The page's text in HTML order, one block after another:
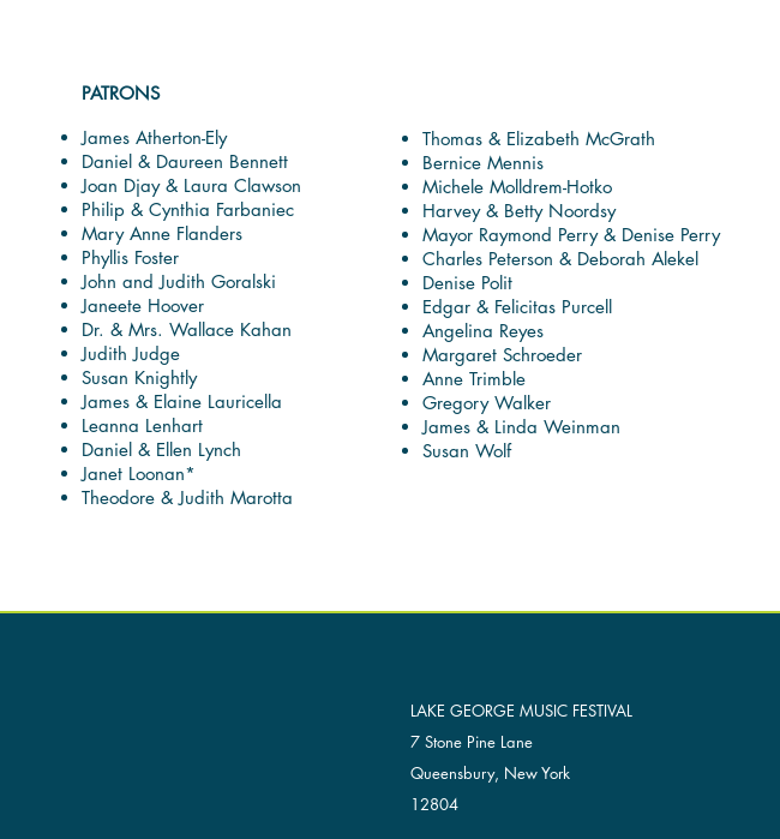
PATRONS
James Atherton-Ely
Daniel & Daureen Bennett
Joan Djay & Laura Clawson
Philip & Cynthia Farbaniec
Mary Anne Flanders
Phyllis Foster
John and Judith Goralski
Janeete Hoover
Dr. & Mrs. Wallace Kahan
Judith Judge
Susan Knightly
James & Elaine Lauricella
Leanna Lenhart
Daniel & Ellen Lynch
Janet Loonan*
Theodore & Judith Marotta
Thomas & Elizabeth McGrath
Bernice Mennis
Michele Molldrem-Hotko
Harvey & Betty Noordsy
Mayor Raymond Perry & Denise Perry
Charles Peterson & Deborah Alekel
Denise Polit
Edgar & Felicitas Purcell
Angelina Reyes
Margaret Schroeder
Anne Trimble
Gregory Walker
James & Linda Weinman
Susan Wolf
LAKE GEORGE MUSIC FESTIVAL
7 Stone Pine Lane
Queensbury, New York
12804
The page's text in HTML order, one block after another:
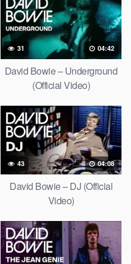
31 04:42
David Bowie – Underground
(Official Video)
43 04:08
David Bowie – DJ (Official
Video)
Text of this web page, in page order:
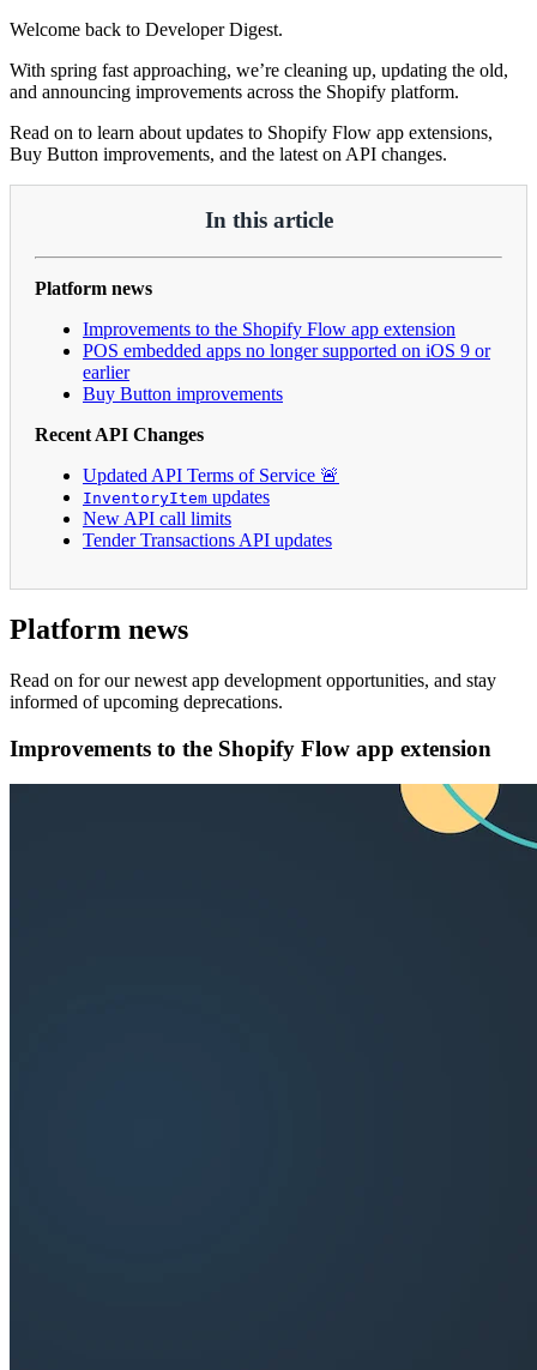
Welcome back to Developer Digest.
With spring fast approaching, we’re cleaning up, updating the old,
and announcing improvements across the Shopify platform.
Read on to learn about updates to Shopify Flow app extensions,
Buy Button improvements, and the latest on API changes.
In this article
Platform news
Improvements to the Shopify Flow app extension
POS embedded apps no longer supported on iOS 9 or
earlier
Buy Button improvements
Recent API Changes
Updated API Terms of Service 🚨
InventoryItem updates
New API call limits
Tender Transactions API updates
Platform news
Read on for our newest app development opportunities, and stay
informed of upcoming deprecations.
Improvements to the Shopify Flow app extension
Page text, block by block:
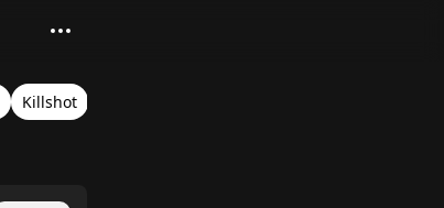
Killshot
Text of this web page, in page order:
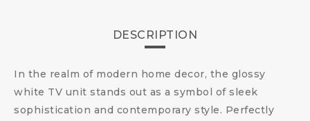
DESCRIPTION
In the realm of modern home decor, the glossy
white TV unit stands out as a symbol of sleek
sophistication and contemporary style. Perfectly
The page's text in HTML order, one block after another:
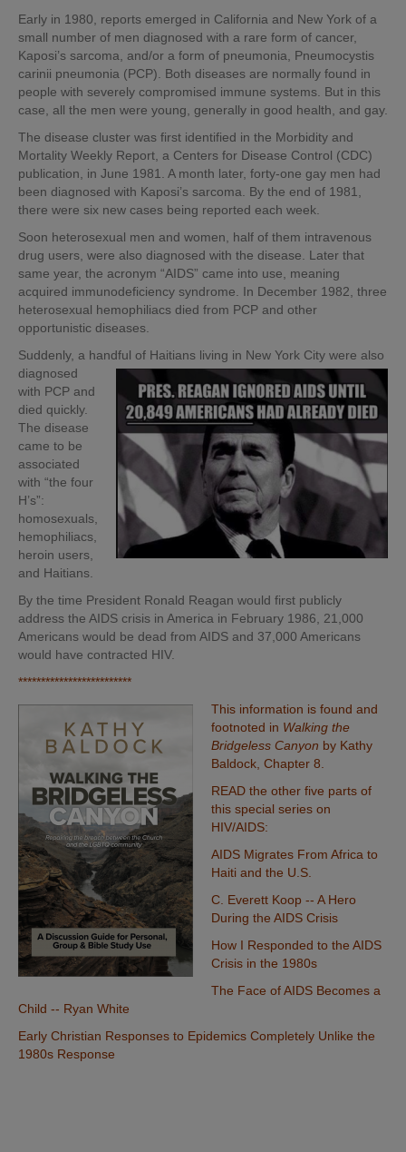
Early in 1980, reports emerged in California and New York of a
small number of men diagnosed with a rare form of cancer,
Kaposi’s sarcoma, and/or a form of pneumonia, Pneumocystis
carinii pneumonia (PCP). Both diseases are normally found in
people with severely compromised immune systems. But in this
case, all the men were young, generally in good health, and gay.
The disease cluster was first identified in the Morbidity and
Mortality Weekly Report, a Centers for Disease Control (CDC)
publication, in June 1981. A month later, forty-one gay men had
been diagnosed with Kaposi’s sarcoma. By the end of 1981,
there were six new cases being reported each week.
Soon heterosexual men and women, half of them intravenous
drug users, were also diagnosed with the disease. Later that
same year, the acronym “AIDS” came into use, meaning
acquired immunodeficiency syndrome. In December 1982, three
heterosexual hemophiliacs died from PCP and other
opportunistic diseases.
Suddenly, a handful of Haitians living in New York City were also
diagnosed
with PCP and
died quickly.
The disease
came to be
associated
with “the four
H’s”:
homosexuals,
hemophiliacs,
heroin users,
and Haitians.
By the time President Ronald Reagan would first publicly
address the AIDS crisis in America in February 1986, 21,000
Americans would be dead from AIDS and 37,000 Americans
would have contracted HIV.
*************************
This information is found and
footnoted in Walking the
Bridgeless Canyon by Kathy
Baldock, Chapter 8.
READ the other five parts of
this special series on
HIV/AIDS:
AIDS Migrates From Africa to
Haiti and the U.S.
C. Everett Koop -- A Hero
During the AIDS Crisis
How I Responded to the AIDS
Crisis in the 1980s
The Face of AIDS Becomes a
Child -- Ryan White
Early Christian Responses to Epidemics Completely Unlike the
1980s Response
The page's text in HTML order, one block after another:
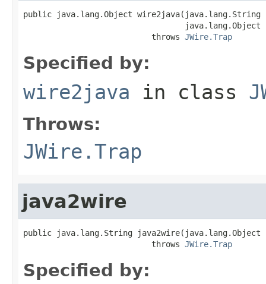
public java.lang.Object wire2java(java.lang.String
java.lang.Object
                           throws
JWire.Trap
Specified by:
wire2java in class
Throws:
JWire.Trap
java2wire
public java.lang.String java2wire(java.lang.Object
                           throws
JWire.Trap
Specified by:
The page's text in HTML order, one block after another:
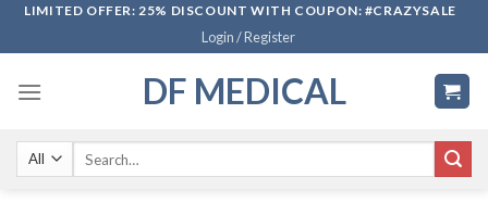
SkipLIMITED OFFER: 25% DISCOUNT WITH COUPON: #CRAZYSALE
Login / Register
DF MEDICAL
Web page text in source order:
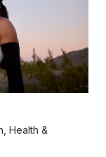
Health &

* * * * *

| REQUIRED ACTION |
Your answer must be a copy of every line in the data above that holds the string "sarcoma".

| ANSWER TO THE EXERCISE |
Kaposi’s sarcoma, and/or a form of pneumonia, Pneumocystis
been diagnosed with Kaposi’s sarcoma. By the end of 1981,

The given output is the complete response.